The history and development of differential geometry as a discipline can be traced back at least to the ancient classics. It is closely related to the development of geometry, the concepts of space and form, and the study of topology, particularly manifolds. In this section we focus on the history of the application of infinitesimal methods to geometry, and then on the idea of tangent spaces, and finally on the development of the modern formalism of the discipline in terms of tensors and tensor fields.

## 微分几何相关课后作业代写

Let $c$ be a regular curve such that $|c(s)| \leq 1$ for all $s$. Suppose that there is a point $t$ where $|c(t)|=1$. Prove that the curvature at that point satisfies $|\kappa(t)| \geq 1$.

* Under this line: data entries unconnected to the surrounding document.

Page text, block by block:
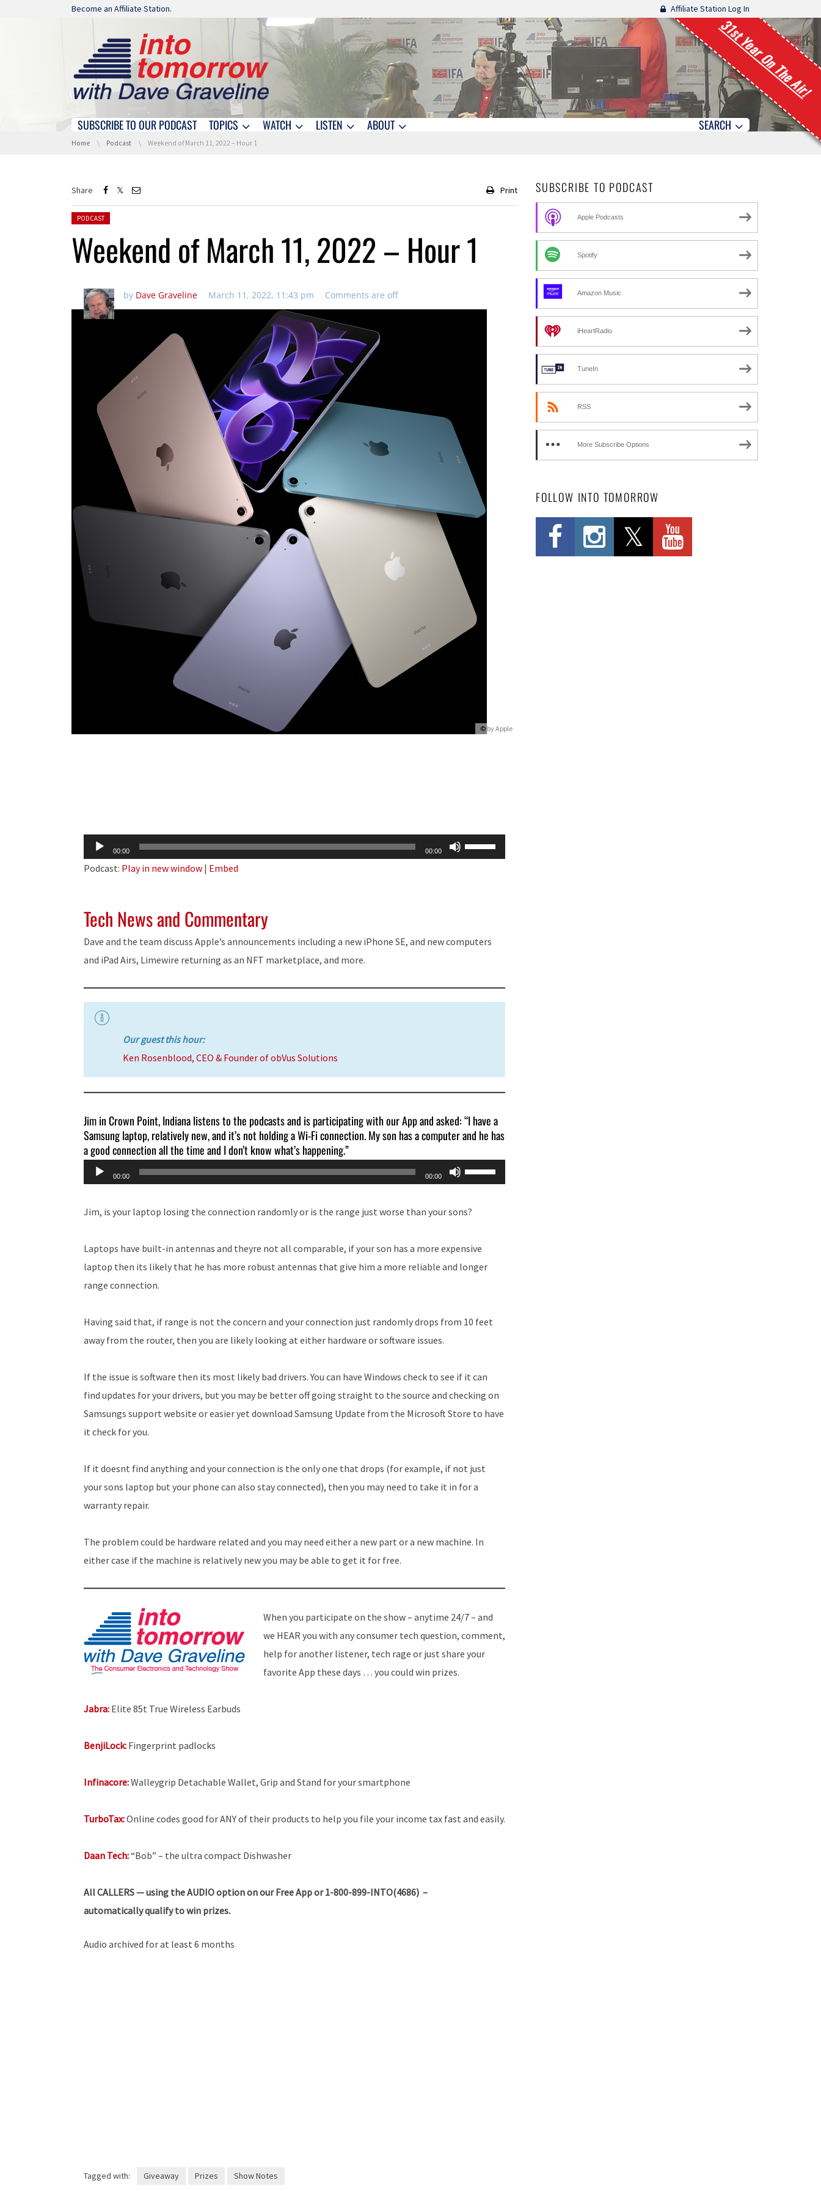
Skip navigation
Become an Affiliate Station. Affiliate Station Log In
31st Year On The Air!
Skip navigation
SUBSCRIBE TO OUR PODCAST TOPICS WATCH LISTEN ABOUT SEARCH
You are here:
Home Podcast Weekend of March 11, 2022 – Hour 1
Share Print
Posted in:
PODCAST
Weekend of March 11, 2022 – Hour 1
by Dave Graveline March 11, 2022, 11:43 pm Comments are off
© byApple
Audio
Player
00:00 00:00
Use
Up/Down
volume.
Podcast: Play in new window | Embed
Tech News and Commentary
Dave and the team discuss Apple’s announcements including a new iPhone SE, and new computers
and iPad Airs, Limewire returning as an NFT marketplace, and more.
Our guest this hour:
Ken Rosenblood, CEO & Founder of obVus Solutions
Jim in Crown Point, Indiana listens to the podcasts and is participating with our App and asked: “I have a
Samsung laptop, relatively new, and it’s not holding a Wi-Fi connection. My son has a computer and he has
a good connection all the time and I don’t know what’s happening.”
Audio
Player
00:00 00:00
Use
Up/Down
Jim, is your laptop losing the connection randomly or is the range just worse than your sons?
Laptops have built-in antennas and theyre not all comparable, if your son has a more expensive
laptop then its likely that he has more robust antennas that give him a more reliable and longer
range connection.
Having said that, if range is not the concern and your connection just randomly drops from 10 feet
away from the router, then you are likely looking at either hardware or software issues.
If the issue is software then its most likely bad drivers. You can have Windows check to see if it can
find updates for your drivers, but you may be better off going straight to the source and checking on
Samsungs support website or easier yet download Samsung Update from the Microsoft Store to have
it check for you.
If it doesnt find anything and your connection is the only one that drops (for example, if not just
your sons laptop but your phone can also stay connected), then you may need to take it in for a
warranty repair.
The problem could be hardware related and you may need either a new part or a new machine. In
either case if the machine is relatively new you may be able to get it for free.
When you participate on the show – anytime 24/7 – and
we HEAR you with any consumer tech question, comment,
help for another listener, tech rage or just share your
favorite App these days … you could win prizes.
Jabra: Elite 85t True Wireless Earbuds
BenjiLock: Fingerprint padlocks
Infinacore:Walleygrip Detachable Wallet, Grip and Stand for your smartphone
TurboTax:Online codes good for ANY of their products to help you file your income tax fast and easily.
Daan Tech:“Bob” – the ultra compact Dishwasher
AllCALLERS — using the AUDIO option on our Free App or 1-800-899-INTO(4686) –
automatically qualify to win prizes.
Audio archived for at least 6 months
Tagged with: Giveaway Prizes Show Notes
SUBSCRIBE TO PODCAST
Apple Podcasts
Spotify
Amazon Music
iHeartRadio
TuneIn
RSS
More Subscribe Options
FOLLOW INTO TOMORROW

Let $c$ be a regular curve with arc length parameterization $s$. By definition, the curvature $\kappa(s)$ of the curve $c$ at the point $c(s)$ is given by $\kappa(s) = |\boldsymbol{c}”(s)|$, where $\boldsymbol{c}”(s)$ denotes the second derivative of $\boldsymbol{c}(s)$ with respect to $s$.

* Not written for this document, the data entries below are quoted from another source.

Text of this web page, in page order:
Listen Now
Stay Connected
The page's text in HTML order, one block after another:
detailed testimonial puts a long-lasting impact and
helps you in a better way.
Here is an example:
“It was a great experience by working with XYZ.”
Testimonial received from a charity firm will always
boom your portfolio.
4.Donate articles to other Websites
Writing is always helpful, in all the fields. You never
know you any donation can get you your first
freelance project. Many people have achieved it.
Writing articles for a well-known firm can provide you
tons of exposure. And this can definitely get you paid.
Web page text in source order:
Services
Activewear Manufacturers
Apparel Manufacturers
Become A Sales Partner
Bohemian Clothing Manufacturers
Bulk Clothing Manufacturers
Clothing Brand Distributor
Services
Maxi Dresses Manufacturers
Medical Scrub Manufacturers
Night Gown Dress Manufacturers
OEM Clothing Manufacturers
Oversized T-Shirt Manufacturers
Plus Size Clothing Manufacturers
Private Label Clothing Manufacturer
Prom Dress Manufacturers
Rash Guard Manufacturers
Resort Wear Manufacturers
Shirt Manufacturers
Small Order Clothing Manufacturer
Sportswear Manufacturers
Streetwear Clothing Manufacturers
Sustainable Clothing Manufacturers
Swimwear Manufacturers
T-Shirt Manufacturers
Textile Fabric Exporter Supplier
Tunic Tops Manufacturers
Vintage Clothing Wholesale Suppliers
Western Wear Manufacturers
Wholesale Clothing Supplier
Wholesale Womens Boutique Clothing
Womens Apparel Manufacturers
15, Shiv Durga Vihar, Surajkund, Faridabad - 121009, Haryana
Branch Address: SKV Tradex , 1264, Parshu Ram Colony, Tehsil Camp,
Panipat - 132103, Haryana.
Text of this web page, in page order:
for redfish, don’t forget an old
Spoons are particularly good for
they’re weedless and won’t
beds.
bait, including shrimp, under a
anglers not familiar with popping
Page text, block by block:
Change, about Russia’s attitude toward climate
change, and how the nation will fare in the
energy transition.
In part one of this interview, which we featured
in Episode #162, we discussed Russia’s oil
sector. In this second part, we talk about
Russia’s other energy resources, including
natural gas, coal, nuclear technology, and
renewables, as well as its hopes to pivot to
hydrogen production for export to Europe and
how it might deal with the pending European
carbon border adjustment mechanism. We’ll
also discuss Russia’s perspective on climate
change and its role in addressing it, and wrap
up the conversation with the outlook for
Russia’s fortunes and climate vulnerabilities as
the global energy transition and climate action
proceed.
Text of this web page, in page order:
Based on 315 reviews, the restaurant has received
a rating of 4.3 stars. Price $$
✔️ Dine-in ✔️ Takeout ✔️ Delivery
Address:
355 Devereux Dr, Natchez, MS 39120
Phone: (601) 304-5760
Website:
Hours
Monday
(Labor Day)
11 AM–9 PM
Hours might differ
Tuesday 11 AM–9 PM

Since $|\boldsymbol{c}(s)| \leq 1$ for all $s$, we have $|\boldsymbol{c}'(s)| = 1$ for all $s$. Moreover, since $|\boldsymbol{c}(t)| = 1$, we have $|\boldsymbol{c}'(t)| = 0$, which implies that $\boldsymbol{c}”(t)$ is perpendicular to $\boldsymbol{c}'(t)$. Therefore, we have

$\left|\boldsymbol{c}^{\prime \prime}(t)\right|=\left|\boldsymbol{c}^{\prime \prime}(t) \cdot \frac{c^{\prime}(t)}{\left|c^{\prime}(t)\right|}\right|=\left|c^{\prime \prime}(t) \cdot \frac{c^{\prime}(t)}{\left|c^{\prime}(t)\right|}\right|$.

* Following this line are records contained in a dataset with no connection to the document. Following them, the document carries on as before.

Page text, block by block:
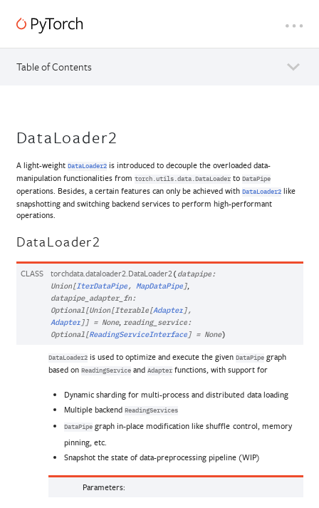
Table of Contents
DataLoader2
A light-weight DataLoader2is introduced to decouple the overloaded data-
manipulation functionalities from torch.utils.data.DataLoader toDataPipe
operations. Besides, a certain features can only be achieved withDataLoader2 like
snapshotting and switching backend services to perform high-performant
operations.
DataLoader2
CLASS torchdata.dataloader2.DataLoader2( datapipe:
Union[ IterDataPipe, MapDataPipe],
datapipe_adapter_fn:
Optional[ Union[ Iterable[Adapter],
Adapter]] = None, reading_service:
Optional[ ReadingServiceInterface] = None)
DataLoader2is used to optimize and execute the givenDataPipe graph
based on ReadingServiceand Adapterfunctions, with support for
Dynamic sharding for multi-process and distributed data loading
Multiple backendReadingServices
DataPipe graph in-place modification like shuffle control, memory
pinning, etc.
Snapshot the state of data-preprocessing pipeline (WIP)
Parameters:
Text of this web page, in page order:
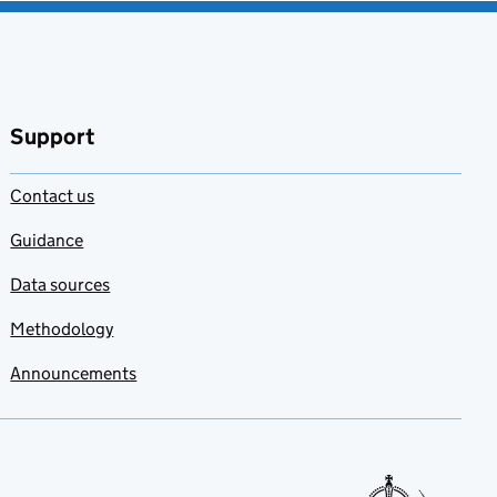
Support
Contact us
Guidance
Data sources
Methodology
Announcements
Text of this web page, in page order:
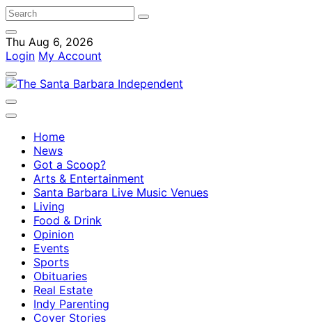
Thu Aug 6, 2026
Login My Account
Home
News
Got a Scoop?
Arts & Entertainment
Santa Barbara Live Music Venues
Living
Food & Drink
Opinion
Events
Sports
Obituaries
Real Estate
Indy Parenting
Cover Stories
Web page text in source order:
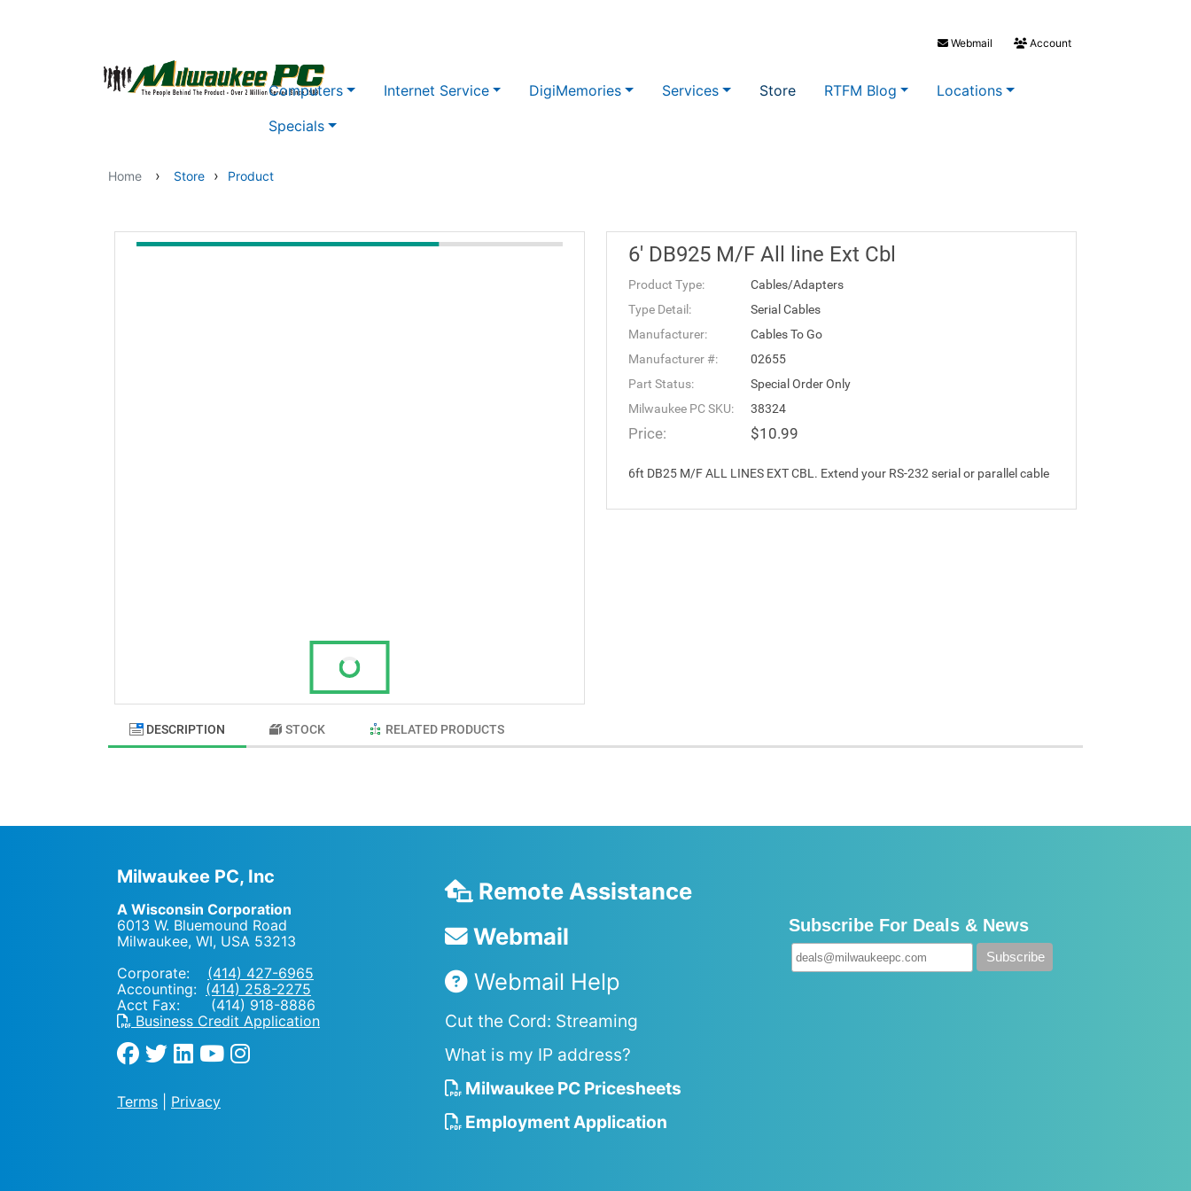
Webmail Account
Computers Internet Service DigiMemories Services Store RTFM Blog
Locations
Specials
Home › Store › Product
6' DB925 M/F All line Ext Cbl
Product Type:
Cables/Adapters
Type Detail:
Serial Cables
Manufacturer:
Cables To Go
Manufacturer #:
02655
Part Status:
Special Order Only
Milwaukee PC SKU:
38324
Price: $10.99
6ft DB25 M/F ALL LINES EXT CBL. Extend your RS-232 serial or parallel cable
DESCRIPTION STOCK RELATED PRODUCTS
Milwaukee PC, Inc
A Wisconsin Corporation
6013 W. Bluemound Road
Milwaukee, WI, USA 53213
Corporate: (414) 427-6965
Accounting: (414) 258-2275
Acct Fax: (414) 918-8886
Business Credit Application
Terms Privacy
Remote Assistance
Webmail
Webmail Help
Cut the Cord: Streaming
What is my IP address?
Milwaukee PC Pricesheets
Employment Application

Now, we observe that $\boldsymbol{c}”(t) \cdot \boldsymbol{c}'(t)$ is the tangential component of $\boldsymbol{c}”(t)$ at the point $c(t)$, which is given by $\boldsymbol{c}”(t) \cdot \boldsymbol{c}'(t) = \frac{d}{ds}\left(|\boldsymbol{c}'(s)|^2\right)\bigg|{s=t} = 2|\boldsymbol{c}'(t)|\boldsymbol{c}”(t) \cdot \boldsymbol{c}'(t) = 0$. Thus, we can write $\boldsymbol{c}”(t) = \boldsymbol{c}”(t){\perp} + \boldsymbol{c}”(t){\parallel}$, where $\boldsymbol{c}”(t){\perp}$ is the perpendicular component of $\boldsymbol{c}”(t)$ to $\boldsymbol{c}'(t)$ and $\boldsymbol{c}”(t){\parallel}$ is the tangential component of $\boldsymbol{c}”(t)$ to $\boldsymbol{c}'(t)$. Since $|\boldsymbol{c}'(t)| = 0$, we have $\boldsymbol{c}”(t){\parallel} = 0$. Therefore, we have

$\left|\boldsymbol{c}^{\prime \prime}(t)\right|=\left|\boldsymbol{c}^{\prime \prime}(t){\perp}\right| \leq\left|\boldsymbol{c}^{\prime \prime}(t)\right|{\max }$

where $|\boldsymbol{c}”(t)|_{\max}$ denotes the maximum value of $|\boldsymbol{c}”(t)|$ over all vectors $\boldsymbol{v}$ perpendicular to $\boldsymbol{c}'(t)$ with $|\boldsymbol{v}| = 1$.